Salawati, ibu dari Iqram dan Nurul mengaku mendukung penuh cita-cita kedua anaknya tersebut. Bahkan, untuk menuju ke Kudus, mereka terpaksa meminjam uang kepada tetangganya.
"Biaya berat sekali, sampai pinjam Rp2 juta sama tetangga karena kalau naik pesawat uangnya tidak cukup," tutur Salawati.

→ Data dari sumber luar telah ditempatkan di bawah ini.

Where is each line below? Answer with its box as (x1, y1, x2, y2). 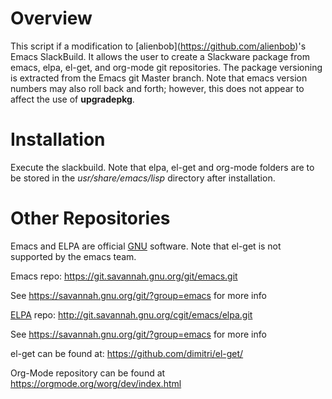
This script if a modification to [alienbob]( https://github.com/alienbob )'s (10, 40, 307, 52)
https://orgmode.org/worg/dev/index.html (10, 377, 182, 389)
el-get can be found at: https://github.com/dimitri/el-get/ (10, 347, 244, 359)
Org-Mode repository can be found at (10, 367, 166, 379)
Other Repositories (10, 207, 171, 230)
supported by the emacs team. (10, 250, 137, 262)
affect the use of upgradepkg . (10, 93, 135, 105)
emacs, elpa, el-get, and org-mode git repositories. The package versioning (10, 61, 323, 73)
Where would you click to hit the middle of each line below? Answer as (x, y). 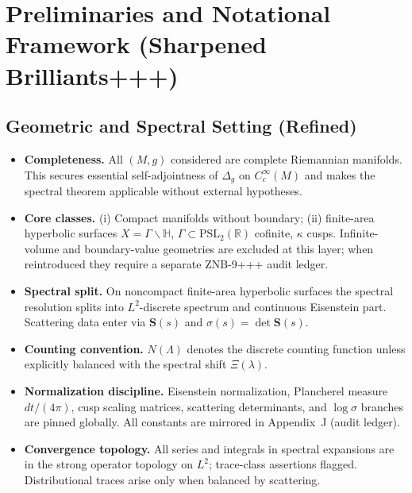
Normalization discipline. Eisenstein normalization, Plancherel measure (206, 390)
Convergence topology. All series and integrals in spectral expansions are (209, 448)
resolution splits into (74, 306)
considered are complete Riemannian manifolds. (287, 158)
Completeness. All (73, 158)
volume (42, 248)
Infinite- (359, 233)
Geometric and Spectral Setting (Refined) (181, 126)
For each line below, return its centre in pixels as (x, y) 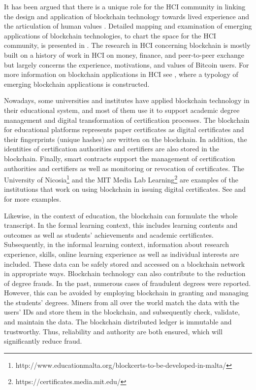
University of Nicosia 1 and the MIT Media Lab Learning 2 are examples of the (121, 179)
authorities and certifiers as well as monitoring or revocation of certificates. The (124, 168)
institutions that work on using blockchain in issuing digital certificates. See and (125, 189)
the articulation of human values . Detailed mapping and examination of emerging (128, 26)
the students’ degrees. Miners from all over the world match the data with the (122, 302)
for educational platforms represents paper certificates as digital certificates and (124, 129)
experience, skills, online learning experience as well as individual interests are (122, 254)
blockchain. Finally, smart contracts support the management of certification (120, 158)
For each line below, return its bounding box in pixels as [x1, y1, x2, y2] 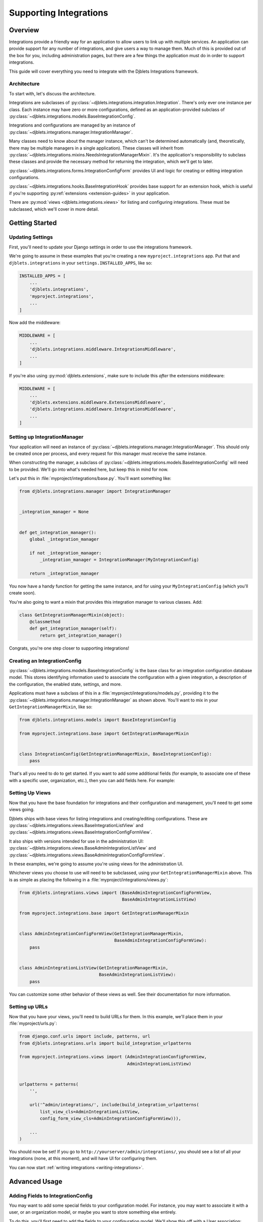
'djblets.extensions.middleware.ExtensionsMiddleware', [29, 399, 166, 405]
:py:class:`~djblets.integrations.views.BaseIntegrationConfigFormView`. [9, 829, 152, 835]
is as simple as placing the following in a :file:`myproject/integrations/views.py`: [9, 876, 168, 882]
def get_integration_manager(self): [29, 626, 117, 632]
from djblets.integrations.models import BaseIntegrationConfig [19, 717, 176, 722]
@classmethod [29, 619, 61, 625]
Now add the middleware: [9, 320, 61, 326]
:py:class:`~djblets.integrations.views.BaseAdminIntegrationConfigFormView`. [9, 852, 165, 858]
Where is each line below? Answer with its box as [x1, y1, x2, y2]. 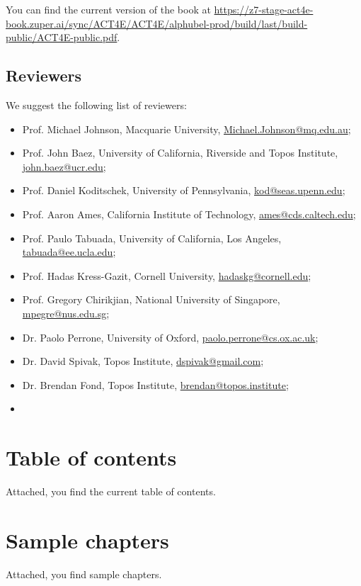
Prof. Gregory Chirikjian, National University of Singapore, [22, 292, 280, 307]
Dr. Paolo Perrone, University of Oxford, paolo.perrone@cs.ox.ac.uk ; [22, 329, 319, 344]
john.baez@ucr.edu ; [22, 159, 106, 174]
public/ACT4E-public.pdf [6, 30, 118, 45]
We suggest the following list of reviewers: [6, 97, 187, 112]
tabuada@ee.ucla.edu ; [22, 244, 116, 259]
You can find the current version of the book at [6, 2, 211, 16]
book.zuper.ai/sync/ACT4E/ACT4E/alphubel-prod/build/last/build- [6, 16, 308, 30]
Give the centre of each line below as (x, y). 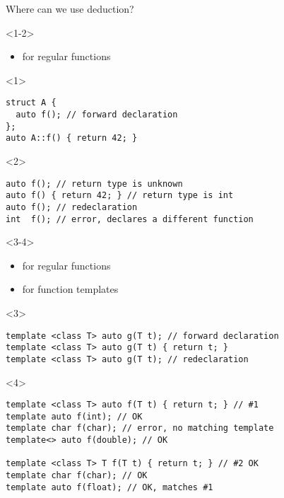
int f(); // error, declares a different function (130, 219)
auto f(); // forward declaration (97, 115)
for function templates (70, 289)
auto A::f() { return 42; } (72, 138)
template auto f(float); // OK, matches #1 (110, 487)
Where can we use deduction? (70, 8)
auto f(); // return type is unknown (94, 184)
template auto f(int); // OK (74, 416)
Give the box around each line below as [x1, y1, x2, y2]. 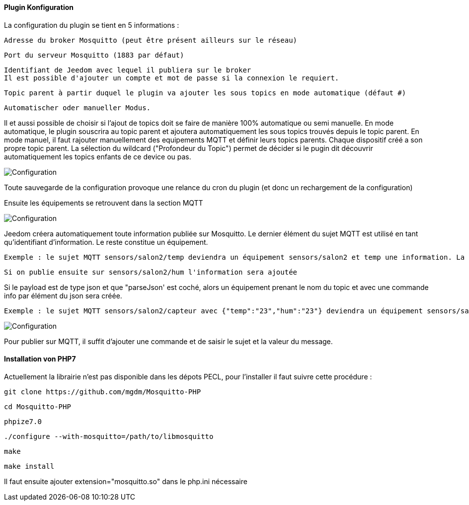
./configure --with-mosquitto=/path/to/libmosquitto [4, 432, 214, 440]
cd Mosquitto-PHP [4, 402, 71, 411]
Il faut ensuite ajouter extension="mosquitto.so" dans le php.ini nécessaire [4, 477, 247, 486]
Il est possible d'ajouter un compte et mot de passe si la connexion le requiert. [4, 73, 339, 82]
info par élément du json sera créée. [4, 291, 122, 300]
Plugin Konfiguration [4, 3, 74, 11]
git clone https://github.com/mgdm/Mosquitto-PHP [4, 387, 201, 396]
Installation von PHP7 [4, 355, 76, 363]
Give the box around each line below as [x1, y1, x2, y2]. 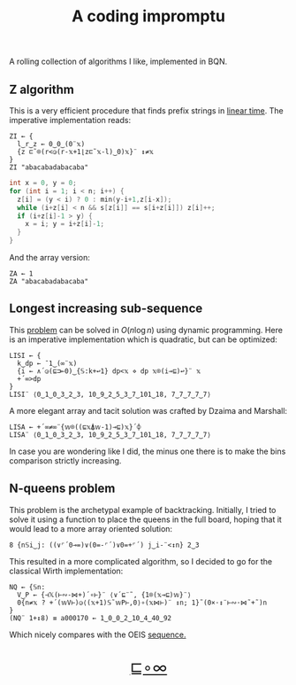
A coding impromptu [72, 6, 225, 27]
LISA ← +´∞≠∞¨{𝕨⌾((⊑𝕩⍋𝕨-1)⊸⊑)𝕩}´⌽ [9, 423, 141, 432]
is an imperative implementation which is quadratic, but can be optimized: [9, 334, 278, 345]
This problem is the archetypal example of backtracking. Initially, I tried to [9, 504, 277, 515]
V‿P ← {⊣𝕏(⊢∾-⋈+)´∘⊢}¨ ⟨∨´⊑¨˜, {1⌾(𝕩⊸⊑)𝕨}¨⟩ [17, 590, 192, 599]
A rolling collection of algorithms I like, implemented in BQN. [9, 56, 228, 67]
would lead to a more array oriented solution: [9, 523, 173, 533]
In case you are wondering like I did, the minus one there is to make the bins [9, 446, 286, 456]
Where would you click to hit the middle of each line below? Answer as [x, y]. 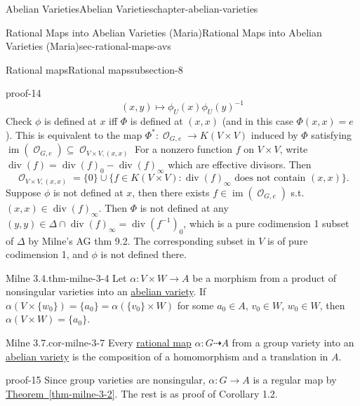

Mereka berempat memilih menggunakan kapal laut untuk menghemat biaya. Dari Makassar pada 1 September, mereka menuju Surabaya, lalu melanjutkan perjalanan ke Kudus menggunakan jasa travel. Tiba di Kudus, mereka menyewa kamar kos seharga Rp100.000 per malam.
"Kalau naik kapal hanya Rp300 ribu, separuhnya naik pesawat. Lalu naik travel Rp120 ribu," jelas Salawati. "Ini pertama kali naik kapal ke Jawa, rasanya pusing dan sempat mabuk. Tapi tetap semangat demi menjadi atlet dunia," tambah Nurul.
Selama dua hari satu malam, mereka menerjang laut menuju Pulau Jawa dengan membawa segudang harapan.
"Saya cuti tidak nyupir, demi anak. Kebetulan kemauan mereka tinggi. Semoga bisa mengubah nasib," harap Rusli.